**EXERCISE BRIEF**
Would you please repeat, word for word, only the lines from the one holding "this work made" through the one holding "contract standards. Standards" in the material below, without the pictures?

**DATA SECTION**
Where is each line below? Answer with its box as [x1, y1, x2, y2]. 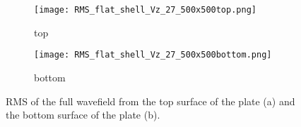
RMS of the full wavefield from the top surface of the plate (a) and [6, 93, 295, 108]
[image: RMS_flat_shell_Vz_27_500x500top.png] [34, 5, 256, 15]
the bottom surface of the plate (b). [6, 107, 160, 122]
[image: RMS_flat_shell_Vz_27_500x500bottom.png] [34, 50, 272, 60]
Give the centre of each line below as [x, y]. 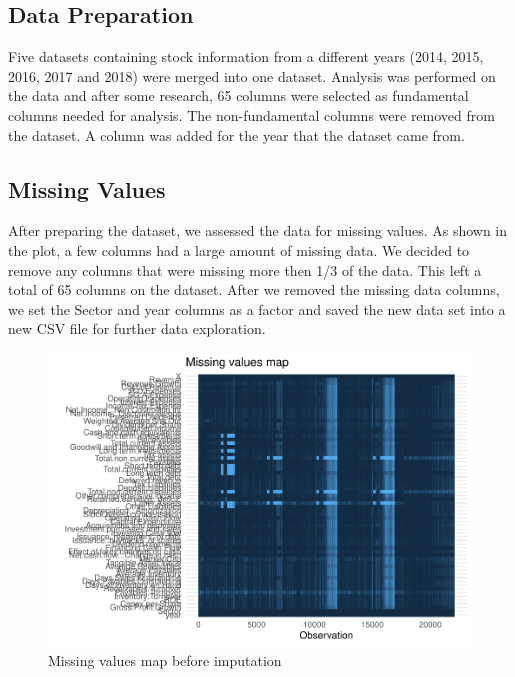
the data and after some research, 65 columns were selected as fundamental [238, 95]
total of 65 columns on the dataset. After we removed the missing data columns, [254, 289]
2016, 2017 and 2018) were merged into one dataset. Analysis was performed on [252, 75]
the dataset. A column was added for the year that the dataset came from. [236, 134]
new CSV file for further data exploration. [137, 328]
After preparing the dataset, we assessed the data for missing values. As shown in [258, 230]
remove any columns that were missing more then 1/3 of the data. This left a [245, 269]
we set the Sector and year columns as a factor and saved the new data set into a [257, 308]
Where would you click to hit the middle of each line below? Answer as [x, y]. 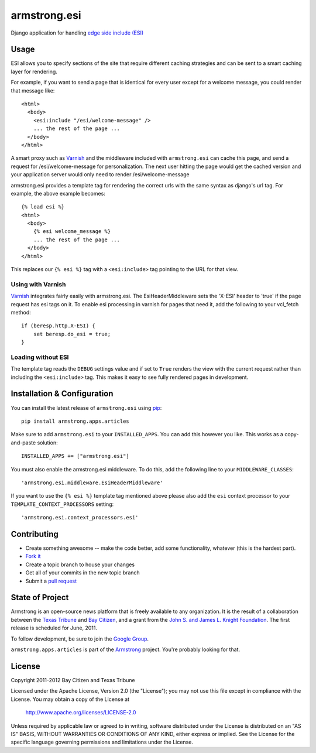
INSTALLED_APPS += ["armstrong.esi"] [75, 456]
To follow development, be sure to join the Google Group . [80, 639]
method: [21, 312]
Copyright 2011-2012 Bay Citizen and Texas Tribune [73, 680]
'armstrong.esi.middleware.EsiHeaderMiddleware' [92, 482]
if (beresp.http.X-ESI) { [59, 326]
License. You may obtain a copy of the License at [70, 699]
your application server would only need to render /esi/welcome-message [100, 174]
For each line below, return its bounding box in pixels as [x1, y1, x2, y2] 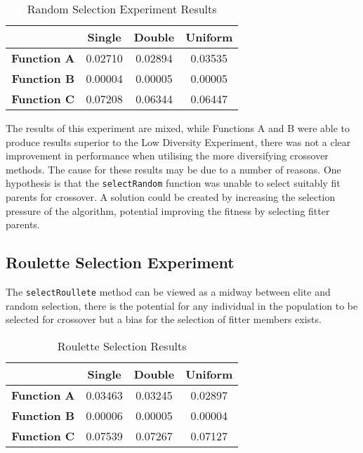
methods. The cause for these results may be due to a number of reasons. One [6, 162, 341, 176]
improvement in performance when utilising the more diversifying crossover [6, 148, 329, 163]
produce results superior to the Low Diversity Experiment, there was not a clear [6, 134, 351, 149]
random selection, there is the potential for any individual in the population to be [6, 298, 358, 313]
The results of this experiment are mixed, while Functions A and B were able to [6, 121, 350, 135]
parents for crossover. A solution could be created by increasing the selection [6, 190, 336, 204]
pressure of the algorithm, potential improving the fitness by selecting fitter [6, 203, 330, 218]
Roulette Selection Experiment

---

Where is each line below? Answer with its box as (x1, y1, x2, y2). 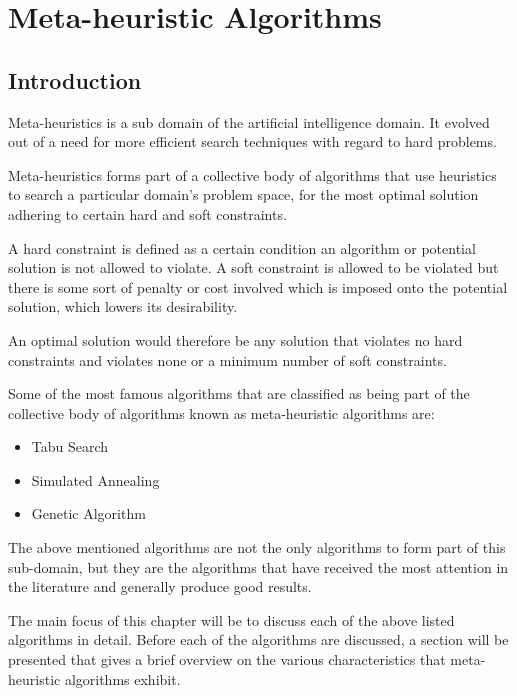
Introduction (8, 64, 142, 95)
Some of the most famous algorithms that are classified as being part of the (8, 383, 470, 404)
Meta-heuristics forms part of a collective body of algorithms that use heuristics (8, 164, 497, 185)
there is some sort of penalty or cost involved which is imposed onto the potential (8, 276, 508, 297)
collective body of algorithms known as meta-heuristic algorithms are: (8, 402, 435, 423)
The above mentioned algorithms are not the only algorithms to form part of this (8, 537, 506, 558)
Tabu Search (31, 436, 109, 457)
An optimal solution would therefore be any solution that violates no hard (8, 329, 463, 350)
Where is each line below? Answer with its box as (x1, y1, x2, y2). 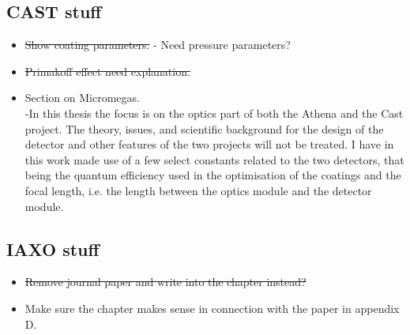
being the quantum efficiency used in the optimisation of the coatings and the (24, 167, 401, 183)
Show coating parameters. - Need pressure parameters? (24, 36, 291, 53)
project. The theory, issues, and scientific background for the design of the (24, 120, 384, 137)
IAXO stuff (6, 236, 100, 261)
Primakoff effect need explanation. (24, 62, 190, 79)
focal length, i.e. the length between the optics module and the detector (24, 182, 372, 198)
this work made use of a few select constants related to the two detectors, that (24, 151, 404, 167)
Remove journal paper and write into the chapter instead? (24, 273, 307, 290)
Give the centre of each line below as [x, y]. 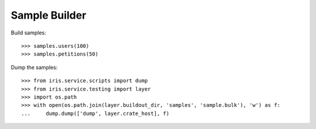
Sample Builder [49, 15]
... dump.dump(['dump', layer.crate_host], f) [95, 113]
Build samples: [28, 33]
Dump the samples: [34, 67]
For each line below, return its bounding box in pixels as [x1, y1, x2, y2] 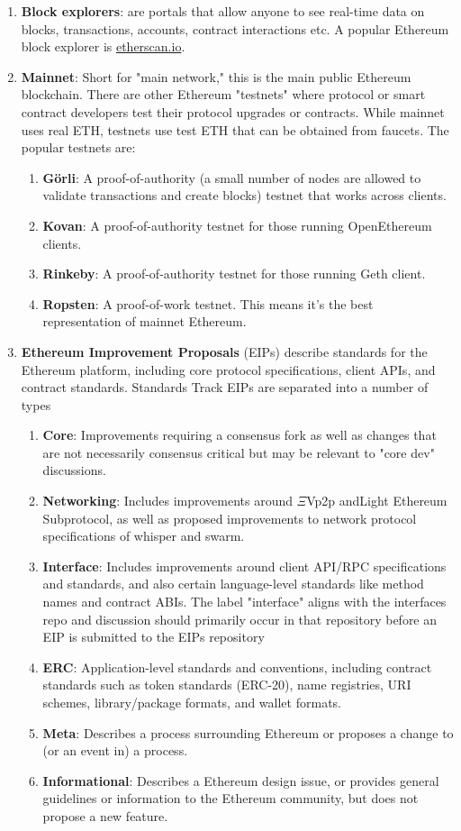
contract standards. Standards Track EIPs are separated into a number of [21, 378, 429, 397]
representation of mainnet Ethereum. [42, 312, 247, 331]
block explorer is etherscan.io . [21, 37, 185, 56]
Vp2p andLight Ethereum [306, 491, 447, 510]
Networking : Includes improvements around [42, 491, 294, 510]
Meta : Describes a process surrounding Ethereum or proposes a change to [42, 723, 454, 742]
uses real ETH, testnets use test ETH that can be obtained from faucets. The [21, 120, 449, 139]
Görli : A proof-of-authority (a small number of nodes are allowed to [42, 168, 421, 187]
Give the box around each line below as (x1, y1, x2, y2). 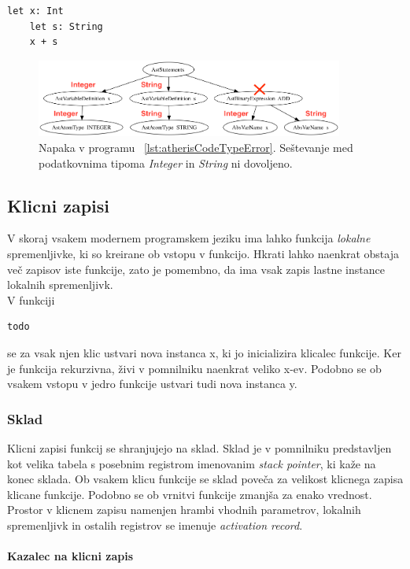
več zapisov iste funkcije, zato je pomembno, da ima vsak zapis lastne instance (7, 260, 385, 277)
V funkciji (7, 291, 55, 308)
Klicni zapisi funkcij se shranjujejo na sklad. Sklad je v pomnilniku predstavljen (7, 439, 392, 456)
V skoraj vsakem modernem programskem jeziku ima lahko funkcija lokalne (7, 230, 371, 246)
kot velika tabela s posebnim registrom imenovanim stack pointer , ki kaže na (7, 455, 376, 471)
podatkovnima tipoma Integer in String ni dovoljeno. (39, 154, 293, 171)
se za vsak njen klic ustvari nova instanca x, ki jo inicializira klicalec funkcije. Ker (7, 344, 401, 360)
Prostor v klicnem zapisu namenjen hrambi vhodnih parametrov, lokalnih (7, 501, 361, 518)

* * *

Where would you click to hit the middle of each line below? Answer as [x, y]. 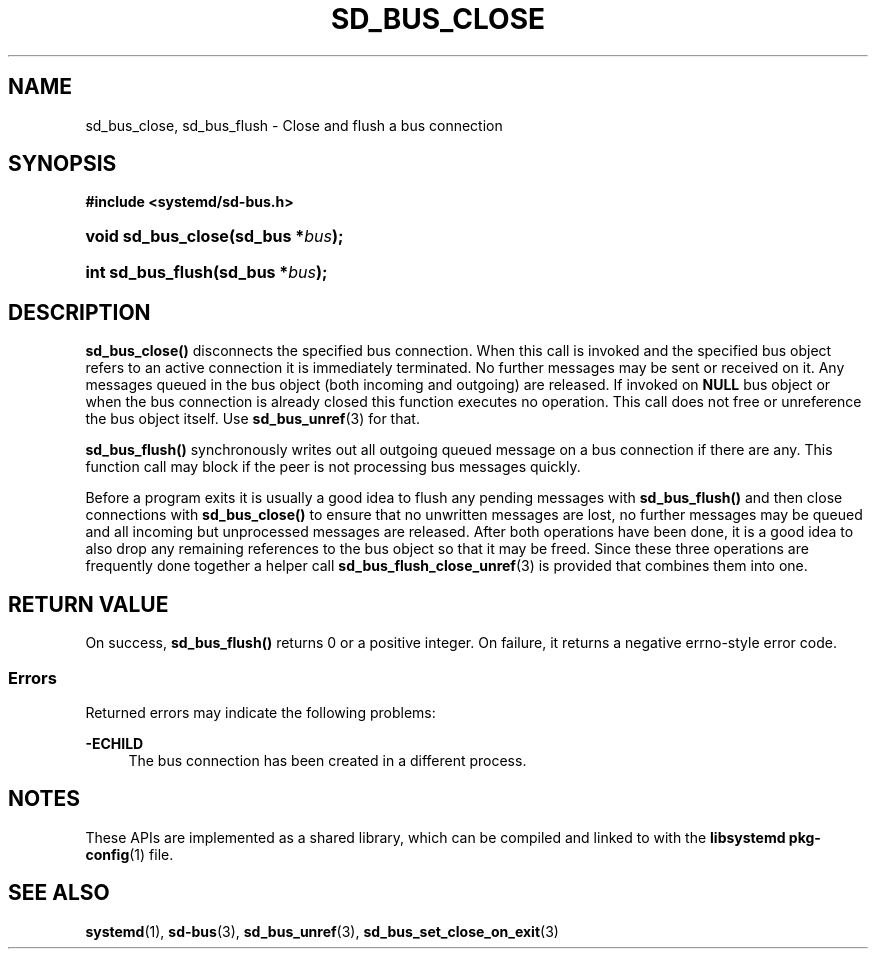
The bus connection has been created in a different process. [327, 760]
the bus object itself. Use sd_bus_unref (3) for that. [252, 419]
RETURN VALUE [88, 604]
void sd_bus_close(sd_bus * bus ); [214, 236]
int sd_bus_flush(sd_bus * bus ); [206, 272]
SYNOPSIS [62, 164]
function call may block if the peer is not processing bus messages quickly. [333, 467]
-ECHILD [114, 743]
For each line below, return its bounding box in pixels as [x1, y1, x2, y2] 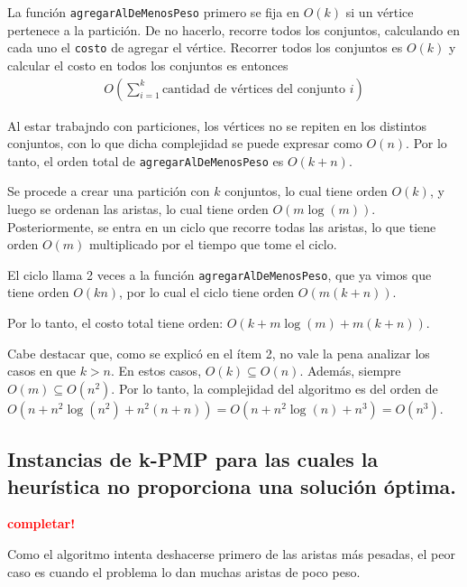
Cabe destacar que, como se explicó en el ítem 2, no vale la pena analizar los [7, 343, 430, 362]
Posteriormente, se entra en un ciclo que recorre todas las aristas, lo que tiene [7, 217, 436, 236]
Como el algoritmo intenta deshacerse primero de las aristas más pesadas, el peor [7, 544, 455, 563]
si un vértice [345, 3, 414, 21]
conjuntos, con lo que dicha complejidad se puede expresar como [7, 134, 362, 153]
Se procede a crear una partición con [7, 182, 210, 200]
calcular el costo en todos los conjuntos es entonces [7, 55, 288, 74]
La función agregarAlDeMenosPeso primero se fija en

**ANSWER SPACE**
this work made use of a few select constants related to the two detectors, that (24, 151, 404, 167)
Remove journal paper and write into the chapter instead? (24, 273, 307, 290)
Give the centre of each line below as [x, y]. 
Sample Builder [49, 15]
... dump.dump(['dump', layer.crate_host], f) [95, 113]
Build samples: [28, 33]
Dump the samples: [34, 67]
For each line below, return its bounding box in pixels as [x1, y1, x2, y2] 
contract standards. Standards Track EIPs are separated into a number of [21, 378, 429, 397]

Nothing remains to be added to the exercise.